── SUPPLIED MATERIAL ──

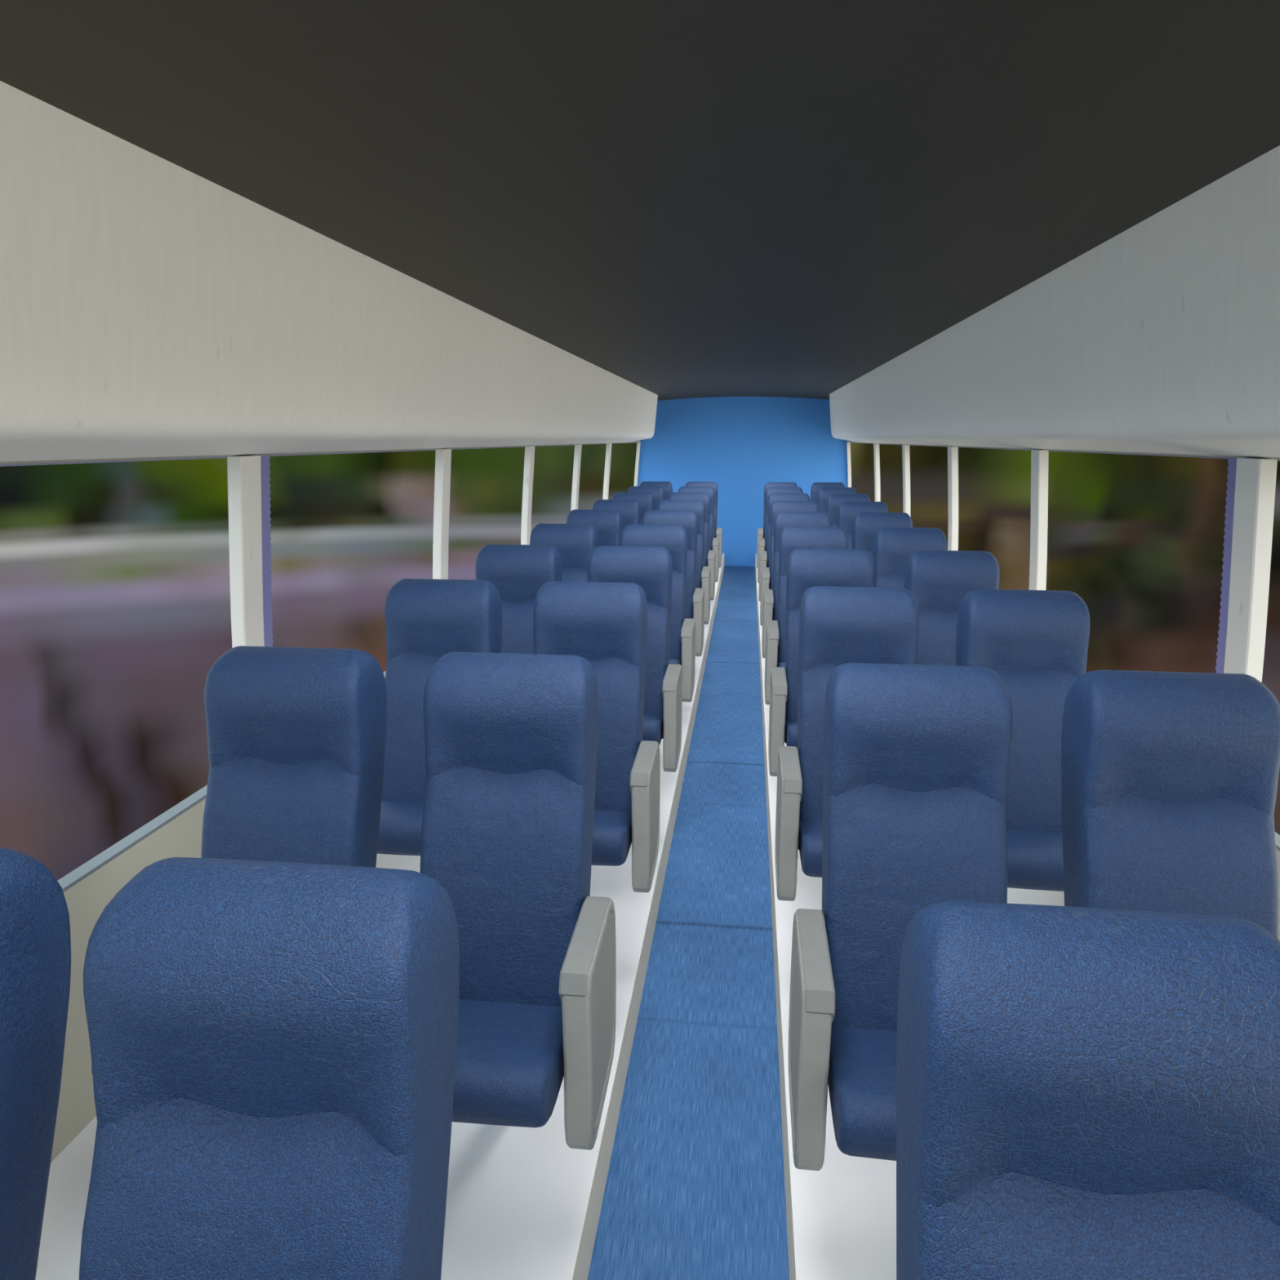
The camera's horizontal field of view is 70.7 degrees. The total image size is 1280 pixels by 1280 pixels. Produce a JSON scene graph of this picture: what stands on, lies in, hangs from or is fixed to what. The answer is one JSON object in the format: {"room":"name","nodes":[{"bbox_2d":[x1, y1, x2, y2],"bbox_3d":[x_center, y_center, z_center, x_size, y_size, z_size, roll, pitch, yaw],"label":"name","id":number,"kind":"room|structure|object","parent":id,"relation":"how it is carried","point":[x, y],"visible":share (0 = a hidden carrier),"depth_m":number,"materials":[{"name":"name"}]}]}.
{"room":"vehicle interior","nodes":[
{"label":"vehicle interior","id":0,"kind":"room"},
{"bbox_2d":[0,440,640,1162],"bbox_3d":[-0.796,-0.556,4.873,0.120,2.160,12.700,1,13,7],"label":"wall","id":1,"kind":"structure","parent":0,"point":[177,832],"depth_m":1.86,"materials":[{"name":"white plastic"}]},
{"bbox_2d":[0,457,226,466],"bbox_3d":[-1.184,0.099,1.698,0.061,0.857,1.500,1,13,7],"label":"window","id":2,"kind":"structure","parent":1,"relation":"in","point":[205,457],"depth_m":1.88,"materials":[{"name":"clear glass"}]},
{"bbox_2d":[226,455,264,648],"bbox_3d":[-1.068,-0.071,2.471,0.092,0.850,0.100,1,13,7],"label":"pillar","id":3,"kind":"structure","parent":1,"relation":"attached to","point":[244,473],"depth_m":2.41,"materials":[{"name":"white plastic"}]},
{"bbox_2d":[0,80,657,462],"bbox_3d":[-0.644,-1.132,4.107,0.327,0.498,11.500,1,13,7],"label":"luggage rack","id":4,"kind":"object","parent":1,"relation":"attached to","point":[150,307],"visible":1,"depth_m":1.70,"materials":[{"name":"beige plastic"}]},
{"bbox_2d":[260,449,435,646],"bbox_3d":[-0.997,-0.248,3.249,0.061,0.857,1.500,1,13,7],"label":"window","id":5,"kind":"structure","parent":1,"relation":"in","point":[264,460],"depth_m":2.58,"materials":[{"name":"clear glass"}]},
{"bbox_2d":[432,448,451,579],"bbox_3d":[-0.881,-0.417,4.022,0.092,0.850,0.100,1,13,7],"label":"pillar","id":6,"kind":"structure","parent":1,"relation":"attached to","point":[442,456],"depth_m":3.96,"materials":[{"name":"white plastic"}]},
{"bbox_2d":[448,446,520,563],"bbox_3d":[-0.809,-0.594,4.799,0.061,0.857,1.500,1,13,7],"label":"window","id":7,"kind":"structure","parent":1,"relation":"in","point":[509,446],"depth_m":4.33,"materials":[{"name":"clear glass"}]},
{"bbox_2d":[520,445,534,544],"bbox_3d":[-0.694,-0.763,5.573,0.092,0.850,0.100,1,13,7],"label":"pillar","id":8,"kind":"structure","parent":1,"relation":"attached to","point":[529,458],"depth_m":5.51,"materials":[{"name":"white plastic"}]},
{"bbox_2d":[570,444,582,511],"bbox_3d":[-0.507,-1.110,7.124,0.092,0.850,0.100,1,13,7],"label":"pillar","id":9,"kind":"structure","parent":1,"relation":"attached to","point":[577,454],"depth_m":7.05,"materials":[{"name":"white plastic"}]},
{"bbox_2d":[602,443,612,499],"bbox_3d":[-0.319,-1.456,8.675,0.092,0.850,0.100,1,13,7],"label":"pillar","id":10,"kind":"structure","parent":1,"relation":"attached to","point":[608,449],"depth_m":8.60,"materials":[{"name":"white plastic"}]},
{"bbox_2d":[35,553,1064,1279],"bbox_3d":[0.480,0.424,4.938,2.481,0.220,12.700,1,13,7],"label":"floor","id":11,"kind":"structure","parent":0,"point":[517,1197],"depth_m":1.70,"materials":[{"name":"white plastic"}]},
{"bbox_2d":[0,847,71,1279],"bbox_3d":[-0.720,0.714,0.800,0.284,1.018,0.608,1,13,7],"label":"passenger seat","id":12,"kind":"object","parent":11,"relation":"on","point":[35,940],"visible":1,"depth_m":0.83,"materials":[{"name":"blue fabric"}]},
{"bbox_2d":[91,645,386,1072],"bbox_3d":[-0.626,0.541,1.575,0.284,1.018,0.608,1,13,7],"label":"passenger seat","id":13,"kind":"object","parent":11,"relation":"on","point":[296,736],"visible":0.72,"depth_m":1.55,"materials":[{"name":"blue fabric"}]},
{"bbox_2d":[79,857,458,1279],"bbox_3d":[-0.306,0.725,0.752,0.330,1.018,0.608,1,13,7],"label":"passenger seat","id":14,"kind":"object","parent":11,"relation":"on","point":[273,1044],"visible":1,"depth_m":0.73,"materials":[{"name":"blue leather"}]},
{"bbox_2d":[377,578,502,856],"bbox_3d":[-0.533,0.367,2.350,0.284,1.018,0.608,1,13,7],"label":"passenger seat","id":15,"kind":"object","parent":11,"relation":"on","point":[427,620],"visible":0.63,"depth_m":2.32,"materials":[{"name":"blue fabric"}]},
{"bbox_2d":[377,800,423,856],"bbox_3d":[-0.550,0.437,2.212,0.279,0.106,0.306,1,13,7],"label":"seat cushion","id":16,"kind":"object","parent":15,"relation":"on","point":[400,828],"depth_m":2.07,"materials":[{"name":"blue fabric"}]},
{"bbox_2d":[419,651,616,1150],"bbox_3d":[-0.212,0.551,1.527,0.330,1.018,0.608,1,13,7],"label":"passenger seat","id":17,"kind":"object","parent":11,"relation":"on","point":[511,739],"visible":0.93,"depth_m":1.49,"materials":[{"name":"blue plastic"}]},
{"bbox_2d":[452,999,564,1128],"bbox_3d":[-0.253,0.620,1.392,0.279,0.106,0.306,1,13,7],"label":"seat cushion","id":18,"kind":"object","parent":17,"relation":"on","point":[509,1068],"depth_m":1.28,"materials":[{"name":"blue fabric"}]},
{"bbox_2d":[475,544,561,653],"bbox_3d":[-0.439,0.194,3.126,0.284,1.018,0.608,1,13,7],"label":"passenger seat","id":19,"kind":"object","parent":11,"relation":"on","point":[517,571],"visible":0.44,"depth_m":3.10,"materials":[{"name":"blue fabric"}]},
{"bbox_2d":[529,523,598,582],"bbox_3d":[-0.345,0.021,3.901,0.284,1.018,0.608,1,13,7],"label":"passenger seat","id":20,"kind":"object","parent":11,"relation":"on","point":[575,544],"visible":0.33,"depth_m":3.87,"materials":[{"name":"blue fabric"}]},
{"bbox_2d":[566,509,622,546],"bbox_3d":[-0.252,-0.152,4.677,0.284,1.018,0.608,1,13,7],"label":"passenger seat","id":21,"kind":"object","parent":11,"relation":"on","point":[608,524],"visible":0.25,"depth_m":4.64,"materials":[{"name":"blue fabric"}]},
{"bbox_2d":[533,581,660,893],"bbox_3d":[-0.118,0.378,2.303,0.330,1.018,0.608,1,13,7],"label":"passenger seat","id":22,"kind":"object","parent":11,"relation":"on","point":[604,624],"visible":0.7,"depth_m":2.26,"materials":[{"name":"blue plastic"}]},
{"bbox_2d":[591,809,631,866],"bbox_3d":[-0.159,0.447,2.167,0.279,0.106,0.306,1,13,7],"label":"seat cushion","id":23,"kind":"object","parent":22,"relation":"on","point":[612,828],"depth_m":2.03,"materials":[{"name":"blue fabric"}]},
{"bbox_2d":[592,499,640,528],"bbox_3d":[-0.158,-0.326,5.452,0.284,1.018,0.608,1,13,7],"label":"passenger seat","id":24,"kind":"object","parent":11,"relation":"on","point":[629,510],"visible":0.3,"depth_m":5.42,"materials":[{"name":"blue fabric"}]},
{"bbox_2d":[612,492,653,524],"bbox_3d":[-0.065,-0.499,6.227,0.284,1.018,0.608,1,13,7],"label":"passenger seat","id":25,"kind":"object","parent":11,"relation":"on","point":[646,500],"visible":0.17,"depth_m":6.20,"materials":[{"name":"blue fabric"}]},
{"bbox_2d":[587,546,682,772],"bbox_3d":[-0.025,0.205,3.078,0.330,1.018,0.608,1,13,7],"label":"passenger seat","id":26,"kind":"object","parent":11,"relation":"on","point":[650,567],"visible":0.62,"depth_m":3.04,"materials":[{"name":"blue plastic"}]},
{"bbox_2d":[642,715,663,746],"bbox_3d":[-0.066,0.274,2.943,0.279,0.106,0.306,1,13,7],"label":"seat cushion","id":27,"kind":"object","parent":26,"relation":"on","point":[653,725],"depth_m":2.79,"materials":[{"name":"blue fabric"}]},
{"bbox_2d":[627,485,664,510],"bbox_3d":[0.029,-0.672,7.003,0.284,1.018,0.608,1,13,7],"label":"passenger seat","id":28,"kind":"object","parent":11,"relation":"on","point":[658,494],"visible":0.15,"depth_m":6.97,"materials":[{"name":"blue fabric"}]},
{"bbox_2d":[640,481,672,500],"bbox_3d":[0.123,-0.845,7.778,0.284,1.018,0.608,1,13,7],"label":"passenger seat","id":29,"kind":"object","parent":11,"relation":"on","point":[667,486],"visible":0.19,"depth_m":7.75,"materials":[{"name":"blue fabric"}]},
{"bbox_2d":[620,524,695,702],"bbox_3d":[0.069,0.032,3.854,0.330,1.018,0.608,1,13,7],"label":"passenger seat","id":30,"kind":"object","parent":11,"relation":"on","point":[673,538],"visible":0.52,"depth_m":3.81,"materials":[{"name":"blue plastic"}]},
{"bbox_2d":[668,658,681,665],"bbox_3d":[0.028,0.100,3.718,0.279,0.106,0.306,1,13,7],"label":"seat cushion","id":31,"kind":"object","parent":30,"relation":"on","point":[673,661],"depth_m":3.58,"materials":[{"name":"blue fabric"}]},
{"bbox_2d":[641,510,704,656],"bbox_3d":[0.162,-0.142,4.629,0.330,1.018,0.608,1,13,7],"label":"passenger seat","id":32,"kind":"object","parent":11,"relation":"on","point":[695,597],"visible":0.41,"depth_m":4.59,"materials":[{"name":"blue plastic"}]},
{"bbox_2d":[657,499,711,624],"bbox_3d":[0.256,-0.315,5.404,0.330,1.018,0.608,1,13,7],"label":"passenger seat","id":33,"kind":"object","parent":11,"relation":"on","point":[703,577],"visible":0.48,"depth_m":5.36,"materials":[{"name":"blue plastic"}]},
{"bbox_2d":[587,565,789,1279],"bbox_3d":[0.484,0.465,4.946,0.373,0.004,12.699,1,13,7],"label":"carpet","id":34,"kind":"object","parent":11,"relation":"on","point":[695,1189],"visible":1,"depth_m":2.35,"materials":[{"name":"blue carpet"}]},
{"bbox_2d":[668,492,715,600],"bbox_3d":[0.350,-0.488,6.180,0.330,1.018,0.608,1,13,7],"label":"passenger seat","id":35,"kind":"object","parent":11,"relation":"on","point":[709,556],"visible":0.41,"depth_m":6.14,"materials":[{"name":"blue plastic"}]},
{"bbox_2d":[678,486,719,582],"bbox_3d":[0.443,-0.661,6.955,0.330,1.018,0.608,1,13,7],"label":"passenger seat","id":36,"kind":"object","parent":11,"relation":"on","point":[713,544],"visible":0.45,"depth_m":6.92,"materials":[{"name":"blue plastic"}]},
{"bbox_2d":[684,481,722,567],"bbox_3d":[0.537,-0.835,7.731,0.330,1.018,0.608,1,13,7],"label":"passenger seat","id":37,"kind":"object","parent":11,"relation":"on","point":[717,532],"visible":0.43,"depth_m":7.69,"materials":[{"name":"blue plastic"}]},
{"bbox_2d":[756,482,797,568],"bbox_3d":[1.162,-0.819,7.659,0.330,1.018,0.608,1,13,7],"label":"passenger seat","id":38,"kind":"object","parent":11,"relation":"on","point":[761,531],"visible":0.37,"depth_m":7.64,"materials":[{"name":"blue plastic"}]},
{"bbox_2d":[757,486,803,582],"bbox_3d":[1.069,-0.645,6.883,0.330,1.018,0.608,1,13,7],"label":"passenger seat","id":39,"kind":"object","parent":11,"relation":"on","point":[762,543],"visible":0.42,"depth_m":6.86,"materials":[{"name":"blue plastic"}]},
{"bbox_2d":[758,493,809,601],"bbox_3d":[0.975,-0.472,6.108,0.330,1.018,0.608,1,13,7],"label":"passenger seat","id":40,"kind":"object","parent":11,"relation":"on","point":[764,560],"visible":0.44,"depth_m":6.08,"materials":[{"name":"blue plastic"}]},
{"bbox_2d":[760,501,819,625],"bbox_3d":[0.882,-0.299,5.332,0.330,1.018,0.608,1,13,7],"label":"passenger seat","id":41,"kind":"object","parent":11,"relation":"on","point":[766,575],"visible":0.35,"depth_m":5.31,"materials":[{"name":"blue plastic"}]},
{"bbox_2d":[761,511,831,657],"bbox_3d":[0.788,-0.126,4.557,0.330,1.018,0.608,1,13,7],"label":"passenger seat","id":42,"kind":"object","parent":11,"relation":"on","point":[783,519],"visible":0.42,"depth_m":4.53,"materials":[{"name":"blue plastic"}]},
{"bbox_2d":[764,526,848,704],"bbox_3d":[0.694,0.048,3.782,0.330,1.018,0.608,1,13,7],"label":"passenger seat","id":43,"kind":"object","parent":11,"relation":"on","point":[791,538],"visible":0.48,"depth_m":3.75,"materials":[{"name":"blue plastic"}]},
{"bbox_2d":[777,662,785,668],"bbox_3d":[0.700,0.117,3.641,0.279,0.106,0.306,1,13,7],"label":"seat cushion","id":44,"kind":"object","parent":43,"relation":"on","point":[779,664],"depth_m":3.53,"materials":[{"name":"blue fabric"}]},
{"bbox_2d":[768,548,874,776],"bbox_3d":[0.601,0.221,3.006,0.330,1.018,0.608,1,13,7],"label":"passenger seat","id":45,"kind":"object","parent":11,"relation":"on","point":[806,568],"visible":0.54,"depth_m":2.97,"materials":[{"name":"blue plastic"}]},
{"bbox_2d":[784,720,797,747],"bbox_3d":[0.606,0.291,2.865,0.279,0.106,0.306,1,13,7],"label":"seat cushion","id":46,"kind":"object","parent":45,"relation":"on","point":[790,726],"depth_m":2.75,"materials":[{"name":"blue fabric"}]},
{"bbox_2d":[810,482,844,502],"bbox_3d":[1.578,-0.808,7.611,0.284,1.018,0.608,1,13,7],"label":"passenger seat","id":47,"kind":"object","parent":11,"relation":"on","point":[815,486],"visible":0.18,"depth_m":7.59,"materials":[{"name":"blue fabric"}]},
{"bbox_2d":[817,487,856,511],"bbox_3d":[1.484,-0.635,6.835,0.284,1.018,0.608,1,13,7],"label":"passenger seat","id":48,"kind":"object","parent":11,"relation":"on","point":[824,492],"visible":0.22,"depth_m":6.82,"materials":[{"name":"blue fabric"}]},
{"bbox_2d":[774,586,919,901],"bbox_3d":[0.507,0.394,2.231,0.330,1.018,0.608,1,13,7],"label":"passenger seat","id":49,"kind":"object","parent":11,"relation":"on","point":[838,625],"visible":0.58,"depth_m":2.20,"materials":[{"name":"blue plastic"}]},
{"bbox_2d":[798,819,822,877],"bbox_3d":[0.513,0.464,2.090,0.279,0.106,0.306,1,13,7],"label":"seat cushion","id":50,"kind":"object","parent":49,"relation":"on","point":[810,831],"depth_m":1.98,"materials":[{"name":"blue fabric"}]},
{"bbox_2d":[826,493,870,526],"bbox_3d":[1.391,-0.461,6.060,0.284,1.018,0.608,1,13,7],"label":"passenger seat","id":51,"kind":"object","parent":11,"relation":"on","point":[833,500],"visible":0.23,"depth_m":6.04,"materials":[{"name":"blue fabric"}]},
{"bbox_2d":[836,501,888,549],"bbox_3d":[1.297,-0.288,5.285,0.284,1.018,0.608,1,13,7],"label":"passenger seat","id":52,"kind":"object","parent":11,"relation":"on","point":[847,510],"visible":0.27,"depth_m":5.26,"materials":[{"name":"blue fabric"}]},
{"bbox_2d":[851,511,912,557],"bbox_3d":[1.203,-0.115,4.509,0.284,1.018,0.608,1,13,7],"label":"passenger seat","id":53,"kind":"object","parent":11,"relation":"on","point":[865,525],"visible":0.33,"depth_m":4.49,"materials":[{"name":"blue fabric"}]},
{"bbox_2d":[787,662,1013,1170],"bbox_3d":[0.413,0.567,1.456,0.330,1.018,0.608,1,13,7],"label":"passenger seat","id":54,"kind":"object","parent":11,"relation":"on","point":[916,765],"visible":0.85,"depth_m":1.42,"materials":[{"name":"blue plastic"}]},
{"bbox_2d":[827,1026,897,1160],"bbox_3d":[0.419,0.637,1.315,0.279,0.106,0.306,1,13,7],"label":"seat cushion","id":55,"kind":"object","parent":54,"relation":"on","point":[862,1060],"depth_m":1.23,"materials":[{"name":"blue leather"}]},
{"bbox_2d":[872,527,946,587],"bbox_3d":[1.110,0.058,3.734,0.284,1.018,0.608,1,13,7],"label":"passenger seat","id":56,"kind":"object","parent":11,"relation":"on","point":[892,547],"visible":0.37,"depth_m":3.72,"materials":[{"name":"blue fabric"}]},
{"bbox_2d":[903,550,999,666],"bbox_3d":[1.016,0.232,2.958,0.284,1.018,0.608,1,13,7],"label":"passenger seat","id":57,"kind":"object","parent":11,"relation":"on","point":[938,580],"visible":0.35,"depth_m":2.94,"materials":[{"name":"blue fabric"}]},
{"bbox_2d":[955,589,1090,891],"bbox_3d":[0.923,0.405,2.183,0.284,1.018,0.608,1,13,7],"label":"passenger seat","id":58,"kind":"object","parent":11,"relation":"on","point":[1037,642],"visible":0.52,"depth_m":2.15,"materials":[{"name":"blue fabric"}]},
{"bbox_2d":[1006,829,1063,891],"bbox_3d":[0.905,0.474,2.045,0.279,0.106,0.306,1,13,7],"label":"seat cushion","id":59,"kind":"object","parent":58,"relation":"on","point":[1034,856],"depth_m":1.91,"materials":[{"name":"blue fabric"}]},
{"bbox_2d":[896,901,1279,1279],"bbox_3d":[0.320,0.741,0.680,0.330,1.018,0.608,1,13,7],"label":"passenger seat","id":60,"kind":"object","parent":11,"relation":"on","point":[1083,1093],"visible":1,"depth_m":0.66,"materials":[{"name":"blue leather"}]},
{"bbox_2d":[1061,670,1279,937],"bbox_3d":[0.829,0.578,1.408,0.284,1.018,0.608,1,13,7],"label":"passenger seat","id":61,"kind":"object","parent":11,"relation":"on","point":[1169,780],"visible":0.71,"depth_m":1.38,"materials":[{"name":"blue fabric"}]},
{"bbox_2d":[0,0,1279,400],"bbox_3d":[0.480,-1.523,4.503,2.690,0.191,12.700,1,13,7],"label":"ceiling","id":62,"kind":"structure","parent":0,"point":[679,199],"depth_m":1.45,"materials":[{"name":"black plastic"}]},
{"bbox_2d":[637,396,848,566],"bbox_3d":[1.226,-1.924,10.905,2.524,2.200,0.060,1,13,7],"label":"wall","id":63,"kind":"structure","parent":0,"point":[741,445],"depth_m":10.80,"materials":[{"name":"blue paint"}]},
{"bbox_2d":[634,442,640,485],"bbox_3d":[-0.039,-1.974,10.993,0.092,0.850,0.045,1,13,7],"label":"trim","id":64,"kind":"structure","parent":63,"relation":"attached to","point":[638,444],"depth_m":10.94,"materials":[{"name":"white plastic"}]},
{"bbox_2d":[572,554,724,1279],"bbox_3d":[0.298,0.387,4.951,0.001,0.153,12.699,1,13,7],"label":"trim","id":65,"kind":"structure","parent":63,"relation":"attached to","point":[581,1269],"depth_m":2.23,"materials":[{"name":"white plastic"}]},
{"bbox_2d":[755,555,796,1279],"bbox_3d":[0.670,0.396,4.908,0.001,0.153,12.699,1,13,7],"label":"trim","id":66,"kind":"structure","parent":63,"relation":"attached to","point":[790,1237],"depth_m":2.23,"materials":[{"name":"white plastic"}]},
{"bbox_2d":[846,442,851,487],"bbox_3d":[2.480,-1.910,10.703,0.092,0.850,0.045,1,13,7],"label":"trim","id":67,"kind":"structure","parent":63,"relation":"attached to","point":[848,444],"depth_m":10.65,"materials":[{"name":"white plastic"}]},
{"bbox_2d":[846,440,1279,941],"bbox_3d":[1.756,-0.490,4.579,0.120,2.160,12.700,1,13,7],"label":"wall","id":68,"kind":"structure","parent":0,"point":[1277,836],"depth_m":2.40,"materials":[{"name":"white plastic"}]},
{"bbox_2d":[873,443,880,502],"bbox_3d":[2.199,-1.390,8.376,0.092,0.850,0.100,1,13,7],"label":"pillar","id":69,"kind":"structure","parent":68,"relation":"attached to","point":[876,446],"depth_m":8.30,"materials":[{"name":"white plastic"}]},
{"bbox_2d":[902,444,910,515],"bbox_3d":[2.012,-1.043,6.825,0.092,0.850,0.100,1,13,7],"label":"pillar","id":70,"kind":"structure","parent":68,"relation":"attached to","point":[905,448],"depth_m":6.75,"materials":[{"name":"white plastic"}]},
{"bbox_2d":[947,446,958,551],"bbox_3d":[1.825,-0.697,5.274,0.092,0.850,0.100,1,13,7],"label":"pillar","id":71,"kind":"structure","parent":68,"relation":"attached to","point":[953,451],"depth_m":5.21,"materials":[{"name":"white plastic"}]},
{"bbox_2d":[957,446,1031,450],"bbox_3d":[1.753,-0.526,4.495,0.061,0.857,1.500,1,13,7],"label":"window","id":72,"kind":"structure","parent":68,"relation":"in","point":[957,446],"depth_m":4.34,"materials":[{"name":"clear glass"}]},
{"bbox_2d":[1028,449,1048,590],"bbox_3d":[1.637,-0.350,3.723,0.092,0.850,0.100,1,13,7],"label":"pillar","id":73,"kind":"structure","parent":68,"relation":"attached to","point":[1039,458],"depth_m":3.66,"materials":[{"name":"white plastic"}]},
{"bbox_2d":[829,145,1279,457],"bbox_3d":[1.463,-1.078,3.864,0.327,0.498,11.500,1,13,7],"label":"luggage rack","id":74,"kind":"object","parent":68,"relation":"attached to","point":[1163,335],"visible":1,"depth_m":2.07,"materials":[{"name":"beige plastic"}]},
{"bbox_2d":[1048,450,1236,673],"bbox_3d":[1.565,-0.180,2.945,0.061,0.857,1.500,1,13,7],"label":"window","id":75,"kind":"structure","parent":68,"relation":"in","point":[1229,507],"depth_m":2.28,"materials":[{"name":"clear glass"}]},
{"bbox_2d":[1223,457,1277,682],"bbox_3d":[1.450,-0.004,2.172,0.092,0.850,0.100,1,13,7],"label":"pillar","id":76,"kind":"structure","parent":68,"relation":"attached to","point":[1255,478],"depth_m":2.11,"materials":[{"name":"white plastic"}]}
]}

───

WHAT THE TASK ASKS:
Where does the word "vehicle" appear in the listing above? Copy every line that holds it.

FINAL ANSWER:
{"room":"vehicle interior","nodes":[
{"label":"vehicle interior","id":0,"kind":"room"},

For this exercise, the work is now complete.